A next available output (AVAL) feature helps facilitate the management of data storage within the CAM. By prioritizing and encoding all valid bits, AVAL always provides the highest priority unused address location that's available for data storage.

To minimize power consumption in large CAMs, the HDCAM architecture also is partitioned into quadrants, and a pipelined data flow is imposed on one quadrant. This enables ASIC designers to use internal circuitry to automatically stop the clock for inactive quadrants.

These unique capabilities can play a major role in the successful development of an SoC product. Recently, one of LSI Logic's customers sought to integrate a 4-kword by 68-bit CAM with special purpose hardware to control the associative search process in a network router application. The customer chose to integrate the hdcm4k68 HDCAM memory block into a device fabricated in LSI's G10 0.35-µm process.

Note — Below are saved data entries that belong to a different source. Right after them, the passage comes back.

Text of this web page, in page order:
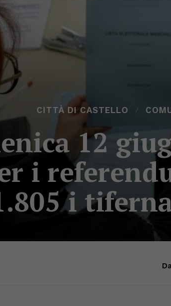
CITTÀ DI CASTELLO
12
i
i
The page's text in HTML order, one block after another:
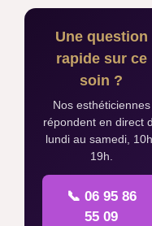
Une question
rapide sur ce
soin ?
Nos esthéticiennes
répondent en direct
lundi au samedi,
19h.
📞 06 95 86
55 09
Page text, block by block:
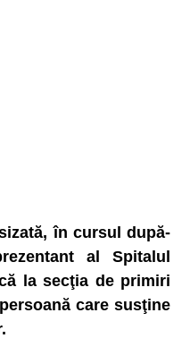
în cursul după-
al Spitalul
la secţia de primiri
care susţine
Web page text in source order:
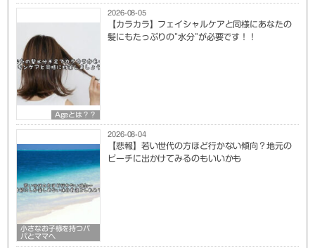
Ageとは？？
2026-08-05
【カラカラ】フェイシャルケアと同様にあなたの
髪にもたっぷりの”水分”が必要です！！
小さなお子様を持つパ
パとママへ
2026-08-04
【悲報】若い世代の方ほど行かない傾向？地元の
ビーチに出かけてみるのもいいかも
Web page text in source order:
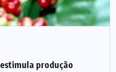
produção
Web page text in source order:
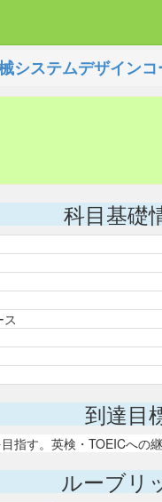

The ASIC combined 180 kgates of logic, two single-port memories (one 512 words by 32 bits and the other 1 kword by 32 bits) and a 64-way by 24-word by 30-bit HSTLB block. The hdcmkx68 HDCAM occupied 5.8 million of the device's total 7.1 million transistors. The customer opted for a VG56 PBGA+ high-performance, low-inductance package to handle the thermal and power effects generated by the hdcm4k68's 550-mA average current requirements.

The real benefit of using custom CAM compiler technology comes when a designer needs to meet unique data search requirements. In this case, the customer was able to take advantage of bit- and column-masking, a double-wide search mode, and the successive processing of multiple matching entries to boost performance. Moreover, the HDCAM's quadrant architecture gave the customer the opportunity to implement smart power management. By partitioning the 4-kword CAM space into 1-kword quadrants, the designers were able to power down three-fourths of the CAM space in each clock cycle, significantly reducing power consumption.

More Logic Functions To Come The next step is to extend the CAM concept by adding more logic (system) functions to memories. A typical example is adding a logic function, such as compare, to a CAM. That type of device would support a fully associative search on user-defined fields over logic functions.

A more radical extension of the embedded-memory concept is to integrate the processor function into memory. This type of architecture promises to dramatically alter traditional concepts of memory as a passive element. Instead of reading out only what has been written into it, memory with a processor function (or collaborative memory) will be able to modify data when it's accessed through a process. An excellent example of a potential collaborative memory function is data compression and decompression. Many mechanical storage devices, like tape or disk drives, now compress or decompress stored data on-the-fly.

Designers can expect memories in the near future to embed even more complex system functions. One of the hottest topics in memory research is the development of intelligent devices capable of memory-assisted computation. Researchers are already laying the groundwork for devices that will essentially eliminate the processor-to-memory bottleneck in today's systems by merging both functions on-chip in a much more fundamental manner than today's embedded memory devices. These new devices should eliminate the processor-to-memory performance gap, provide a better building block for parallel processing, and more efficiently utilize the tremendous number of transistors available on a single chip.

Enabling this new generation of intelligent memories will be continual gains in device density as process technology tracks Moore's Law. Some researchers predict devices capable of offering 1 Gbit of on-chip memory, which will support internal bandwidths approaching 100 Gbits/s. This dramatic improvement in memory/system bandwidth promises to not only revolutionize system performance, but also to open the door to the rapid development of truly reconfigurable systems.